SVSU alum to study Theodore Roethke's 'North American Sequence' as scholar

Brandon RushtonA Saginaw Valley State University alumnus and literary scholar will return to the institution this summer in part to study one of the later writings of 20th century poet and Saginaw native Theodore Roethke.

Brandon Rushton, 2012 SVSU graduate, recently was named the second recipient of the university’s Fredericks-Follett-Roethke Graduate Fellowship in the Arts & Humanities. The fellowship supports an individual’s visit each year to SVSU to study one of three collections housed on campus: Roethke, sculpture artist Marshall M. Fredericks, or British author Ken Follett.

Rushton will spend a month on campus beginning Monday, June 26, immersing himself in Roethke’s poetry and related material, with a particular focus on “North American Sequence,” a series of six poems published posthumously in the 1964 Roethke collection titled “The Far Field.”

“I’m hoping to discover the head space Roethke was in when he was writing ‘North American Sequence,’” Rushton said. “It was very different from the work he was doing up until that point in his life. I want to trace where that came from.”

Rushton, a Flint native who currently serves as a lecturer of English at the College of Charleston in South Carolina, said he first read Roethke in anthologies while studying at SVSU as a double major in creative writing and history.

Years later, Rushton gained a new appreciation for Roethke while reading his longform work in “North American Sequence,” which explores the author’s spirituality as he travels to locations spanning Michigan to the Pacific Northwest.

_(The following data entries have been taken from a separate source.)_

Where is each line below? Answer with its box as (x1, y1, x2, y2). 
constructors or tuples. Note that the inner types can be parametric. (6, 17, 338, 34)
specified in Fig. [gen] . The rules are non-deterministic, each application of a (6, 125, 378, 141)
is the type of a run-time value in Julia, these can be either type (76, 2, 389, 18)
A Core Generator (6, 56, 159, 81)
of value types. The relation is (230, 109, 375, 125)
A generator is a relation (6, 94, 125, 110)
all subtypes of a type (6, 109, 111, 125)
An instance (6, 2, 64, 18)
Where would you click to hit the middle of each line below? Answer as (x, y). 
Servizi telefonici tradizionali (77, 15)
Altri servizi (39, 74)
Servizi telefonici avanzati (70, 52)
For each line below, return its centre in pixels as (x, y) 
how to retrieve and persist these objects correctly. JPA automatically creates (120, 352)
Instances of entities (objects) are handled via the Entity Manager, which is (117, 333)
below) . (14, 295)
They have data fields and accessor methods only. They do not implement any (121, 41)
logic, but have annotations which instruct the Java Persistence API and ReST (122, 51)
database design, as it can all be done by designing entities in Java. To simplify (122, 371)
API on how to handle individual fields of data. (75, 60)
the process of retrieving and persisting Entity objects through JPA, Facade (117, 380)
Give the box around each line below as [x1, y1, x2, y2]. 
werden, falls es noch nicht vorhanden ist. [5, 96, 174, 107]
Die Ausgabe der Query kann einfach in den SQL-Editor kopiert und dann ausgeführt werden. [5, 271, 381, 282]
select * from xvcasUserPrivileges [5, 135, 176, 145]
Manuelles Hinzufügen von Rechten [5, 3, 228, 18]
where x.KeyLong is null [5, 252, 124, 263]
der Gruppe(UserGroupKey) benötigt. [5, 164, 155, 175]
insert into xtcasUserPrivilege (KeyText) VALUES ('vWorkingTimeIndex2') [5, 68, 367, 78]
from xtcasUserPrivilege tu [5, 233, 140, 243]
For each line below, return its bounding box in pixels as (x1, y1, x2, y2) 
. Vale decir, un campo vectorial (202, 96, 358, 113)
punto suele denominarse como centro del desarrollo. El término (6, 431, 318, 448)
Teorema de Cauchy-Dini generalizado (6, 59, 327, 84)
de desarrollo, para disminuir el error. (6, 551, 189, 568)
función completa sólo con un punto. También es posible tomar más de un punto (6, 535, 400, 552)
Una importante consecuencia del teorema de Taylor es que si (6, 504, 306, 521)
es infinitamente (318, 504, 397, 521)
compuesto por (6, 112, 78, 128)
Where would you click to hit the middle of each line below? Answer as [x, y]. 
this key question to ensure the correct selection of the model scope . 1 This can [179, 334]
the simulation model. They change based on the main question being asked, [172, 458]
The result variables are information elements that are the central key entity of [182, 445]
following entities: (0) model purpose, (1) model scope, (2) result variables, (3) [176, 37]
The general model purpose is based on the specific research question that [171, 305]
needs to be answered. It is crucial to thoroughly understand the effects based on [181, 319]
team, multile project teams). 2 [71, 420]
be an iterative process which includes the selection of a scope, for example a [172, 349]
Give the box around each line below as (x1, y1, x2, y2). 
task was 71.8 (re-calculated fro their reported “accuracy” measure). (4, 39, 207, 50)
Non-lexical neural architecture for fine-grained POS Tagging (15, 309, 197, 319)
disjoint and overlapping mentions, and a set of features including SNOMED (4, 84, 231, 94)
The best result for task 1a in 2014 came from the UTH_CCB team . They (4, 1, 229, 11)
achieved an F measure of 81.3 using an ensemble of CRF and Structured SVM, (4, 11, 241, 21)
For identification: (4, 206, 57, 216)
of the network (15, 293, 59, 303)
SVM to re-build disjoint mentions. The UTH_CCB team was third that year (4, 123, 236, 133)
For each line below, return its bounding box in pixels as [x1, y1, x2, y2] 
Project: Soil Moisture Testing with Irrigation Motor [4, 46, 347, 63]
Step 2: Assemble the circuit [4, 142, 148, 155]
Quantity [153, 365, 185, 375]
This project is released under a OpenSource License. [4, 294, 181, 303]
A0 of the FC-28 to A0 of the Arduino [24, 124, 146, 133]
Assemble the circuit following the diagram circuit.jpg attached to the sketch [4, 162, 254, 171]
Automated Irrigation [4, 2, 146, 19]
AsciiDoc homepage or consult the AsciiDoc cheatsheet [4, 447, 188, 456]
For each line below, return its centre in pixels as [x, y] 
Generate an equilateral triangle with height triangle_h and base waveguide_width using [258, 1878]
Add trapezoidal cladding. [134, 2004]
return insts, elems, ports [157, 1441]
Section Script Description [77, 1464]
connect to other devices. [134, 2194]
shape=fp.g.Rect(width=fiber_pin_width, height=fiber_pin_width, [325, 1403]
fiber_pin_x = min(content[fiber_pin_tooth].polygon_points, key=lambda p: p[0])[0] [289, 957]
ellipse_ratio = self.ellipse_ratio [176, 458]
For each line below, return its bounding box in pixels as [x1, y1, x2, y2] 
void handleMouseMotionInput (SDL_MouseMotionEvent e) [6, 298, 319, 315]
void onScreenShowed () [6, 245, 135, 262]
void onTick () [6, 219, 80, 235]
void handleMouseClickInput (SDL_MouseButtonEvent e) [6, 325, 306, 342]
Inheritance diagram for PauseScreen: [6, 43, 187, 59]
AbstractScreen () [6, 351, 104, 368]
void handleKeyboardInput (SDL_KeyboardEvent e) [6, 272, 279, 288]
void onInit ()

“I want to know why he turned to this long, expansive poem,” Rushton said. “It will be great to sift through the materials at SVSU in search of answers. It’s a wonderful opportunity.”

He also hopes to chart Roethke’s influence on other poets. Rushton plans to create a database highlighting the 13 recipients of the Roethke Memorial Poetry Prize — offered once every three years since 1968 — and include analyses on how Roethke may have influenced each authors’ work.

Rushton also plans to use his studies as inspiration for a manuscript of his own poetry.

Roethke, among Saginaw's most famous native sons, is considered one of the most influential American poets of the 20th century. His nine books of poetry and other writings earned him every major award available to an American poet, including two National Book Awards and the Pulitzer Prize. In 2005, Roethke's widow, Beatrice Roethke Lushington, enhanced the existing Theodore Roethke Collection at SVSU through the donation of her personal collection of first editions of her husband's work and ten books of literary criticism about Roethke.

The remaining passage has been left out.